As a means of addressing these issues the following standards organizations responsible for petroleum measurement were created: AGA (American Gas Association), API (American Petroleum Institute), GPA (Gas Processors Association), ISO (International Standards Organization), OIML (Organization Internationale de Métrologie Légale, or International Organization of Legal Metrology) and many others.
The AGA and API are the oldest and most widely recognized hydrocarbon standards organizations in North America and publish many standards including AGA 3, 7, and 8, and API 2540.
While AGA and API publish many standards, neither association tests or certifies flow computer devices. In fact, certification is not necessarily a requirement as many producers and consumers will periodically field test the transfer system to ensure accuracy. However, certification may be required due to local regulations or agreement by transfer parties and is often required by law for some classes of transactions.
Certifications are issued by testing organizations, groups of people who evaluate devices submitted for their compliance with those standards requested in the submittal or mandated by law. Such organizations are typically either government regulatory agencies or non-profit companies whose reports are accepted by such agencies.
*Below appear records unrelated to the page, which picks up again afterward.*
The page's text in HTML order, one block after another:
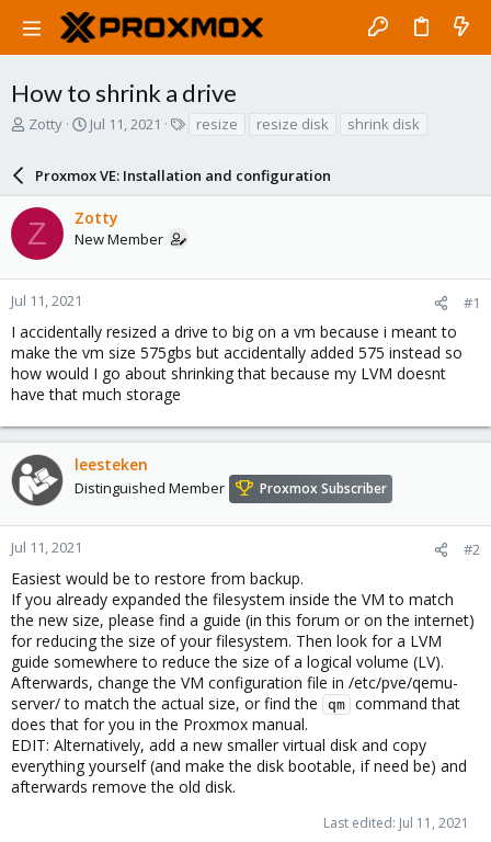
How to shrink a drive
T
a
d
s
t
a
r
e
r
Zotty
S
r
t
d
a
e
Jul 11, 2021
s
resize resize disk shrink disk
Proxmox VE: Installation and configuration
Z Zotty
New Member
Jul 11, 2021 #1
I accidentally resized a drive to big on a vm because i meant to
make the vm size 575gbs but accidentally added 575 instead so
how would I go about shrinking that because my LVM doesnt
have that much storage
leesteken
Distinguished Member Proxmox Subscriber
Jul 11, 2021 #2
Easiest would be to restore from backup.
If you already expanded the filesystem inside the VM to match
the new size, please find a guide (in this forum or on the internet)
for reducing the size of your filesystem. Then look for a LVM
guide somewhere to reduce the size of a logical volume (LV).
Afterwards, change the VM configuration file in /etc/pve/qemu-
server/ to match the actual size, or find the
qm command that
does that for you in the Proxmox manual.
EDIT: Alternatively, add a new smaller virtual disk and copy
everything yourself (and make the disk bootable, if need be) and
afterwards remove the old disk.
Last edited: Jul 11, 2021
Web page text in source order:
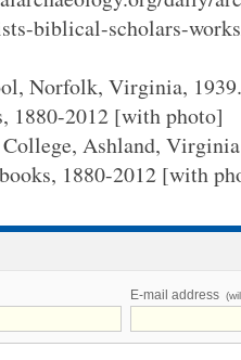
biblical-scholars-
Norfolk, Virginia,
1880-2012 [with photo]
Ashland,
1880-2012 [with
E-mail address
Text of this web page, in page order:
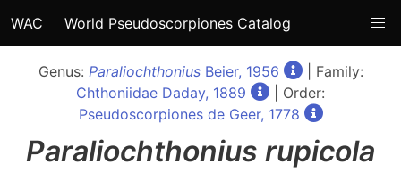
WAC World Pseudoscorpiones Catalog
Genus: ParaliochthoniusBeier, 1956
| Family:
Chthoniidae Daday, 1889
| Order:
Pseudoscorpiones de Geer, 1778
Paraliochthonius rupicola
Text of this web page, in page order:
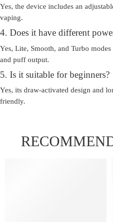
Yes, the device includes an
vaping.
4. Does it have different
Yes, Lite, Smooth, and Turbo
and puff output.
5. Is it suitable for beginners?
Yes, its draw-activated design and
friendly.
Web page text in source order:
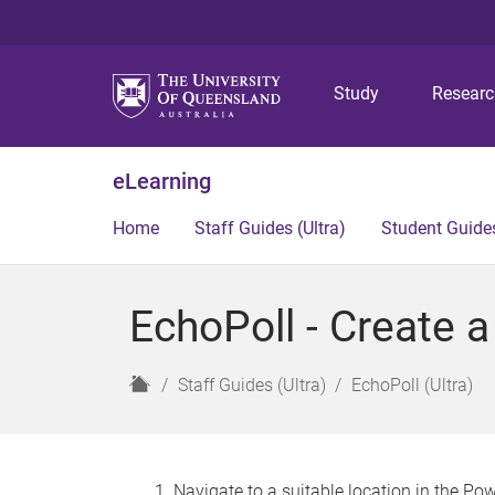
Study
eLearning
Home Staff Guides (Ultra) Student
EchoPoll - Create
H
Staff Guides (Ultra) EchoPoll (Ultra)
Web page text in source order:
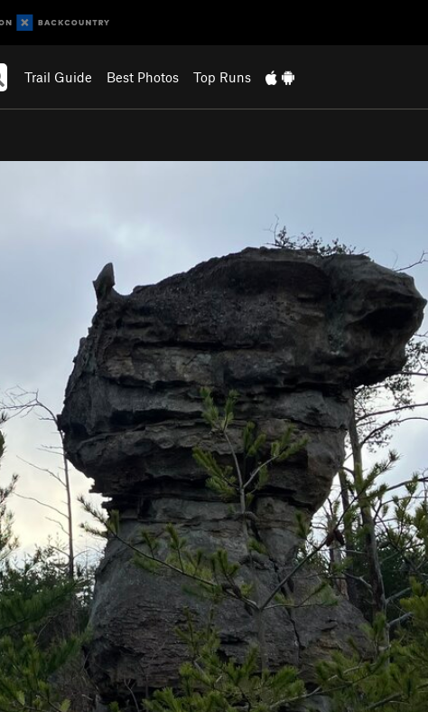
Trail Guide Best Photos Top Runs
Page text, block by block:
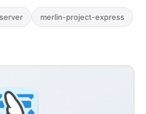
merlin-project-express
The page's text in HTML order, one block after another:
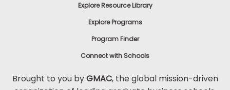
Explore Resource Library
Explore Programs
Program Finder
Connect with Schools
Brought to you byGMAC, the global mission-driven
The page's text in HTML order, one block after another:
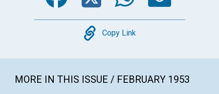
Copy
Copy Link
MORE IN THIS ISSUE / FEBRUARY 1953
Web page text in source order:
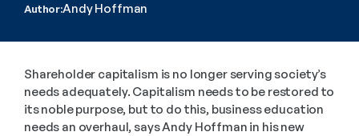
Author:Andy Hoffman
Shareholder capitalism is no longer serving society’s
needs adequately. Capitalism needs to be restored to
its noble purpose, but to do this, business education
needs an overhaul, says Andy Hoffman in his new
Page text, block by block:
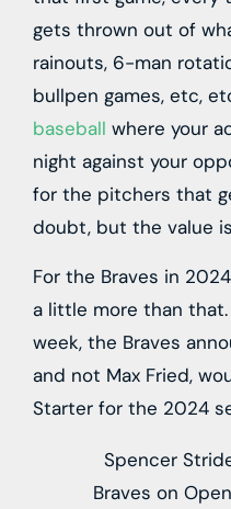
gets thrown out of
rainouts, 6-man
bullpen games, etc,
baseball where your
night against your
for the pitchers that
doubt, but the value
For the Braves in
a little more than
week, the Braves
and not Max Fried,
Starter for the 2024
Spencer
Braves on
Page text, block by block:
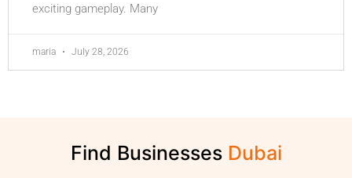
exciting gameplay. Many
maria July 28, 2026
Find Businesses
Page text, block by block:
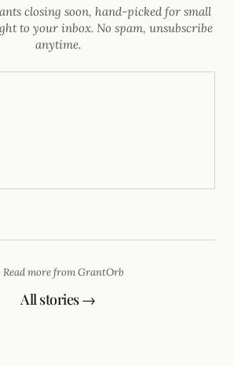
closing soon, hand-picked for small
to your inbox. No spam, unsubscribe
anytime.
Read more from GrantOrb
All stories →
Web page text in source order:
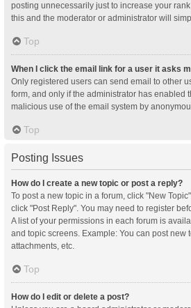
posting unnecessarily just to increase your
this and the moderator or administrator will
Top
When I click the email link for a user it asks
Only registered users can send email to other
form, and only if the administrator has enabled
malicious use of the email system by
Top
Posting Issues
How do I create a new topic or post a reply?
To post a new topic in a forum, click "New
click "Post Reply". You may need to register
A list of your permissions in each forum is
and topic screens. Example: You can post new
attachments, etc.
Top
How do I edit or delete a post?
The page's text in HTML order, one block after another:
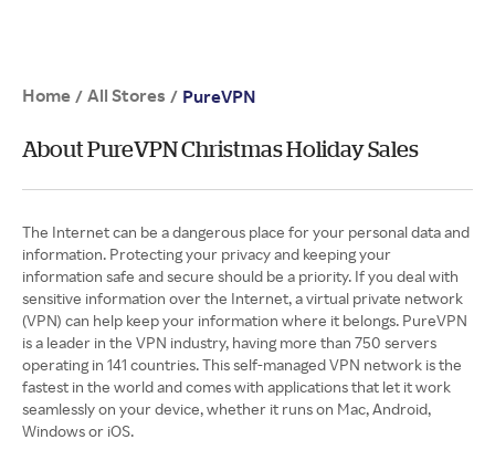
Home / All Stores / PureVPN
About PureVPN Christmas Holiday Sales
The Internet can be a dangerous place for your personal data and
information. Protecting your privacy and keeping your
information safe and secure should be a priority. If you deal with
sensitive information over the Internet, a virtual private network
(VPN) can help keep your information where it belongs. PureVPN
is a leader in the VPN industry, having more than 750 servers
operating in 141 countries. This self-managed VPN network is the
fastest in the world and comes with applications that let it work
seamlessly on your device, whether it runs on Mac, Android,
Windows or iOS.
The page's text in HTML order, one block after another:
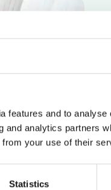
features and to
and analytics partners
from your use of their
Statistics
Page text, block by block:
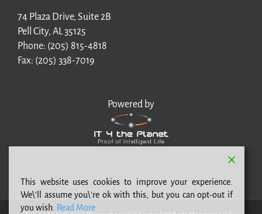
74 Plaza Drive, Suite 2B
Pell City, AL 35125
Phone: (205) 815-4818
Fax: (205) 338-7019
Powered by
This website uses cookies to improve your experience.
We\'ll assume you\'re ok with this, but you can opt-out if
you wish. Read More
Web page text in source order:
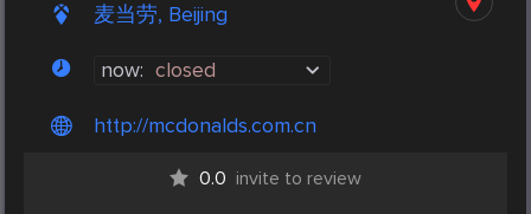
麦当劳, Beijing
now: closed
http://mcdonalds.com.cn
0.0 invite to review
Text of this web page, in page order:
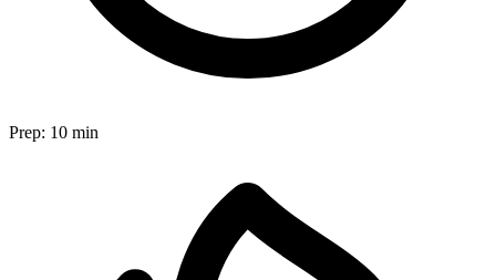
Prep: 10 min
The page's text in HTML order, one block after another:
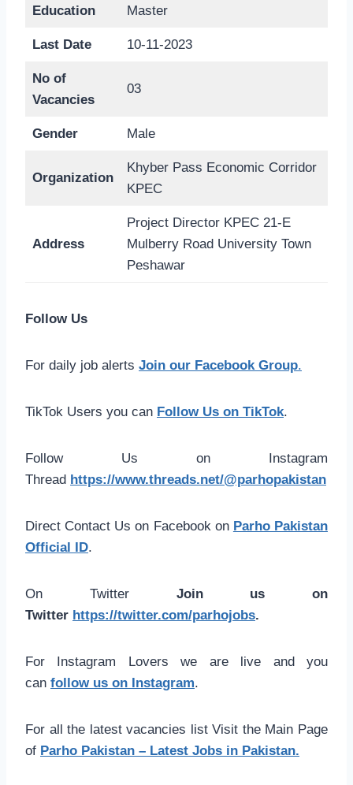
Education Master
Last Date 10-11-2023
No of
Vacancies
03
Gender Male
Organization
Khyber Pass Economic Corridor
KPEC
Address
Project Director KPEC 21-E
Mulberry Road University Town
Peshawar
Follow Us
For daily job alerts Join our Facebook Group.
TikTok Users you can Follow Us on TikTok.
Follow Us on Instagram
Thread https://www.threads.net/@parhopakistan
Direct Contact Us on Facebook on Parho Pakistan
Official ID.
On Twitter Join us on
Twitter https://twitter.com/parhojobs.
For Instagram Lovers we are live and you
can follow us on Instagram.
For all the latest vacancies list Visit the Main Page
of Parho Pakistan – Latest Jobs in Pakistan.
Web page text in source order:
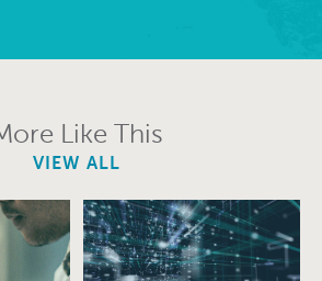
Like This
VIEW ALL
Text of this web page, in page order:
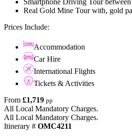
Smartphone Driving Tour
Real Gold Mine Tour with, gold
Prices Include:
Accommodation
Car Hire
International Flights
Tickets & Activities
From £1,719 pp
All Local Mandatory Charges.
All Local Mandatory Charges.
Itinerary # OMC4211
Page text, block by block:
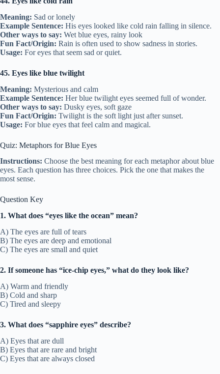
Meaning: Sad or lonely
Example Sentence: His eyes looked like cold rain falling in silence.
Other ways to say: Wet blue eyes, rainy look
Fun Fact/Origin: Rain is often used to show sadness in stories.
Usage: For eyes that seem sad or quiet.
45. Eyes like blue twilight
Meaning: Mysterious and calm
Example Sentence: Her blue twilight eyes seemed full of wonder.
Other ways to say: Dusky eyes, soft gaze
Fun Fact/Origin: Twilight is the soft light just after sunset.
Usage: For blue eyes that feel calm and magical.
Quiz: Metaphors for Blue Eyes
Instructions: Choose the best meaning for each metaphor about blue
eyes. Each question has three choices. Pick the one that makes the
most sense.
Question Key
1. What does “eyes like the ocean” mean?
A) The eyes are full of tears
B) The eyes are deep and emotional
C) The eyes are small and quiet
2. If someone has “ice-chip eyes,” what do they look like?
A) Warm and friendly
B) Cold and sharp
C) Tired and sleepy
3. What does “sapphire eyes” describe?
A) Eyes that are dull
B) Eyes that are rare and bright
C) Eyes that are always closed
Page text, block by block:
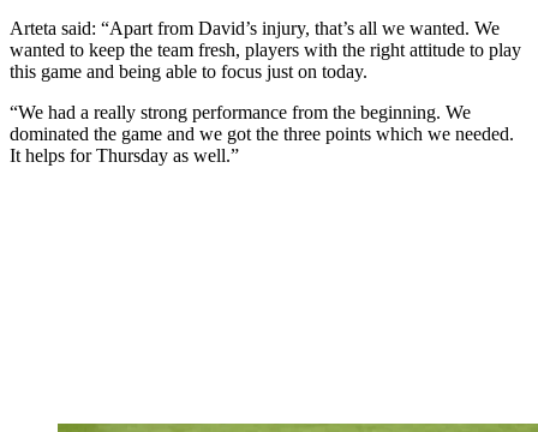
Arteta said: “Apart from David’s injury, that’s all we wanted. We
wanted to keep the team fresh, players with the right attitude to play
this game and being able to focus just on today.
“We had a really strong performance from the beginning. We
dominated the game and we got the three points which we needed.
It helps for Thursday as well.”
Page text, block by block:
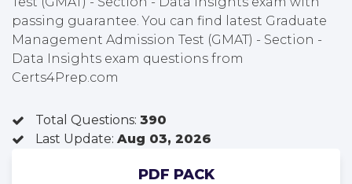
passing guarantee. You can find latest Graduate
Management Admission Test (GMAT) - Section -
Data Insights exam questions from
Certs4Prep.com
Total Questions: 390
Last Update: Aug 03, 2026
PDF PACK
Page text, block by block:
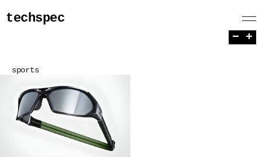
techspec
sports
− +
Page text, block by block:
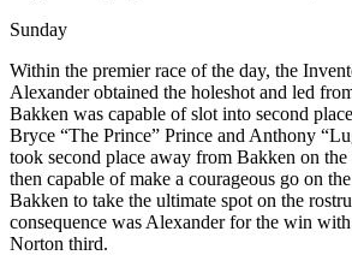
Sunday
Within the premier race of the day, the
Alexander obtained the holeshot and led
Bakken was capable of slot into second
Bryce “The Prince” Prince and Anthony
took second place away from Bakken on
then capable of make a courageous go on
Bakken to take the ultimate spot on the
consequence was Alexander for the win
Norton third.
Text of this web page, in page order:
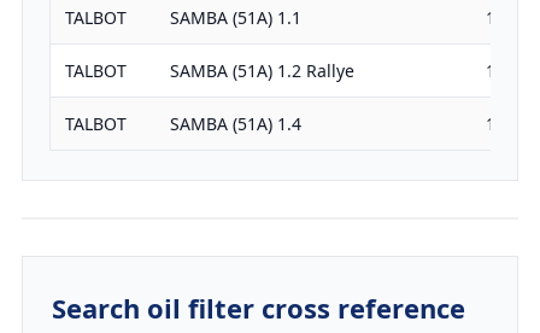
TALBOT SAMBA (51A) 1.1 1124
TALBOT SAMBA (51A) 1.2 Rallye 1210
TALBOT SAMBA (51A) 1.4 1351
Search oil filter cross reference
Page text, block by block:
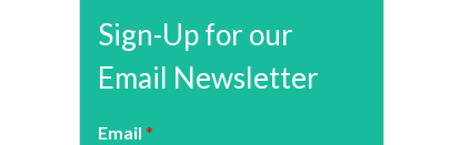
Sign-Up for our
Email Newsletter
Email *
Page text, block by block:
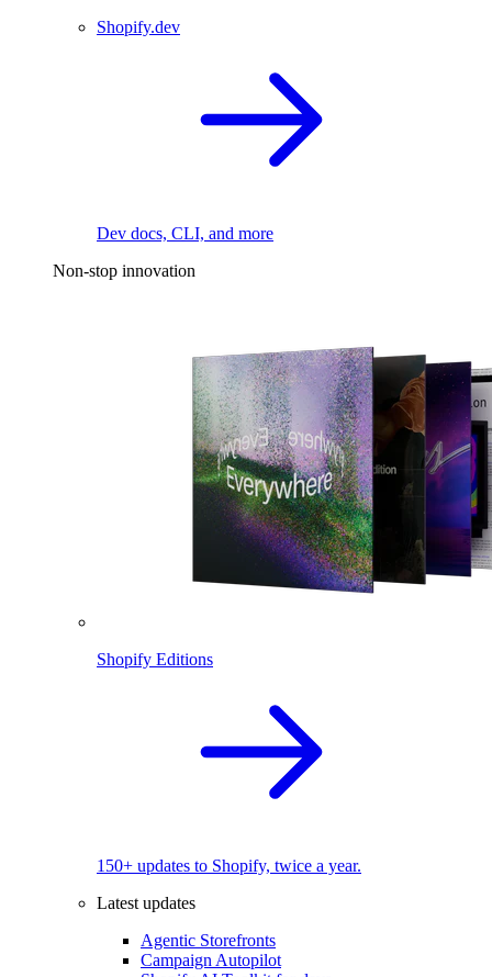
Shopify.dev
Dev docs, CLI, and more
Non-stop innovation
Shopify Editions
150+ updates to Shopify, twice a year.
Latest updates
Agentic Storefronts
Campaign Autopilot
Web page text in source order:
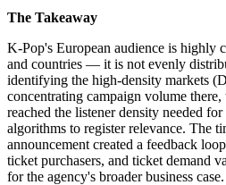
The Takeaway
K-Pop's European audience is highly
and countries — it is not evenly
identifying the high-density markets
concentrating campaign volume
reached the listener density needed
algorithms to register relevance. The
announcement created a feedback
ticket purchasers, and ticket demand
for the agency's broader business case.
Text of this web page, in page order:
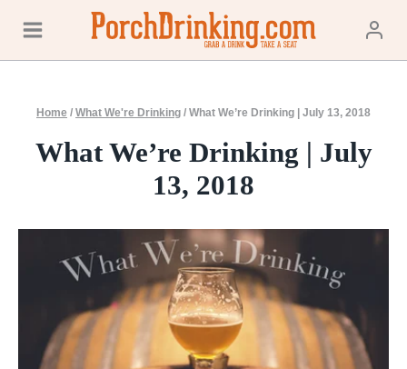
content
Home / What We're Drinking / What We’re Drinking | July 13, 2018
What We’re Drinking | July
13, 2018
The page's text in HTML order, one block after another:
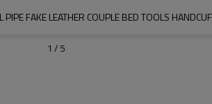
PIPE FAKE LEATHER COUPLE BED TOOLS
1 / 5
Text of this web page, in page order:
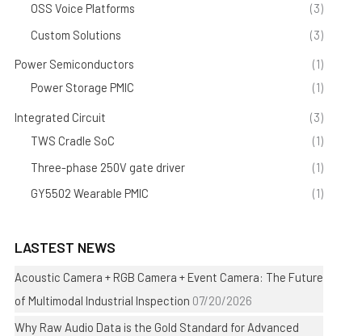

Such organizations include Measurement Canada (a branch of Industry Canada, a ministry of the Government of Canada), UL (Underwriters Laboratories Inc., accepted in most places worldwide), and LNE (Laboratoire National de Métrologie et d'Essais, accepted by several European countries).
Practical Benefits for Today's Energy Systems
Embedding the flow computer function into a PLC platform offers many process and financial benefits. Cost savings are immediately evident because PLCs are typically already part of the control system and the embedded PLC module is often thousands of dollars less than a traditional external flow computer.
Most PLC based systems support eight to sixteen meter runs while traditional flow computers may be limited to as few as four. Space savings also are evident as special cabinets or panels are not required to house the flow computer, just an open slot in the PLC.
Backplane communications provide easy integration of sensor I/O, without the need to match fieldbusses, protocols and interfaces to the flow computer. Because PLCs offer a very wide range of I/O options, the sensor wiring and interfacing are simple. There are no special requirements to match the sensors to the flow computer interfaces saving time and expense. Reducing the number of field devices has direct impact on installation time and labor costs as there are fewer devices to install.
Perhaps the most significant benefit of using an in-rack flow computer is the seamless communications provided directly to the PLC platform. Most PLCs now support both Ethernet TCP/IP communications and many serial protocols. Once the flow information is made available to the processor, the network has full access to this data. Remote SCADA, HMI, data collection, historian and maintenance applications can easily access this information, providing very flexible and economical communications. Some flow computer modules also provide Modbus ports for direct connection to Modbus flow meters or as slave connections to legacy SCADA systems.